JOHANNESBURG — Driving home through dead traffic lights to a half-cooked dinner is the new normal in South Africa, where rolling power blackouts have become a common drudgery. The government warns that forced outages will continue for years.
South Africa's electricity grids are overloaded, forcing the state-run power supplier to cut electricity to certain areas, it says.
Wet coal, a collapsed power plant and failing generators have all been blamed for sudden electricity cuts, said the power utility. But the underlying problem is a chronic supply shortage. Four top executives of the power utility were suspended last week, as the government tries to find a solution.
The blackouts have cast a shadow over much of South Africa's economy. The country's growth rate has been revised to 2 percent, a less optimistic view of the already low 2.5 percent projection in the last quarter of 2014. President Jacob Zuma announced the formation of a "war room" to deal with the electricity blackouts and the country's troubled power company. The struggling power supplier will also receive a $2 billion cash injection to "stabilize its financial position," Finance Minister Nhlanhla Nene said recently.
South Africans are riding out the intermittent waves of darkness with a combination of frustration and humor. Headlamps and car cellphone chargers are must-have items, according to a popular radio station.
The blackouts have also led to a new language that combines public relations obfuscation with doomsday alertness —the national power supplier has introduced the term "load shedding" for blackouts. The state-owned Eskom describes it as a "last resort to balance electricity supply and demand."
Color-coded blackout schedules, littered with jargon, are unreliable but the feeling of insecurity as streetlights go black in cities with high crime rates is a certainty.
"I don't trust the schedule," said Lyle Horsley, a Johannesburg resident exasperated by the power utility's inconsistency and excuses. "Wet coal? Really? In all this time they haven't figured out how to protect the coal?"
Living in one of Johannesburg's many gated communities, Horsley and her young family feel exposed by the unannounced shortages — their burglar alarm fails and their electric fence becomes pointless.
South Africa's industries are badly hit. The South African Chamber of Commerce, desperate to lessen what it called the "inestimable" impact of the blackouts, has gone as far as to suggest cutting South Africa into four different time zones, a sort of daylight savings to keep the power on.
"Restaurants are one place where people find comfort during load shedding," said Wendy Alberts, head of the South African Restaurants Association. Candlelit restaurant dinners are no longer just for romance. But a number of restaurants were forced to close in February alone, citing high generator costs, rotting food and late staffers stuck in traffic, Alberts said.
Improving the power utility's reputation, will be difficult. South Africa installed its first electric streetlights in 1882 and under South Africa's apartheid government, nearly all white households, including remote farms, had access to electricity, while black homes had limited access to power, even in the cities.
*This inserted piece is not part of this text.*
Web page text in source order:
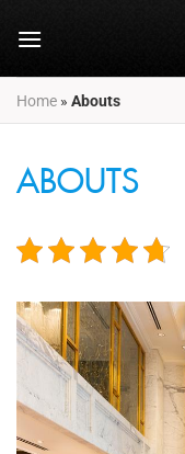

After the country's all-race elections, the new government pushed the state utility to light up every home in the country. Today, more than 85 percent of all South African homes have electricity, according to Statistics South Africa, but that race to extend electricity to all has come at a price.
"We wanted to keep the lights on at all costs," said Khulu Phasiwe, the power company's spokesman, admitting that the power utility had not done maintenance work on its aging coal-fired power plants since 2009, one of the reasons for the blackouts.
In thousands of homes, however, unpredictable rolling blackouts are viewed as a problem of the privileged.
In slums on the outskirts of South Africa's cities, linking to the power grid comes from crude, illegal connections. Miles of wire are connected to a single electrical transformer on a street corner, creating a pirate power grid. The wires hang low as they make their way into squat zinc shacks, live and deadly as the wires lie exposed, across the untarred streets of squatter camps. Electrocution is common.
The single light bulb in Sophie Magoro Louw's home last shone its dim light two years ago. The illegal connection she bought for about $30 was weak and she now prefers to rely on candles and oil lamps. Living in what the government calls an "informal settlement," she is one of the 15 percent of South Africans who remain off the electricity grid. She just shrugs when asked about blackouts.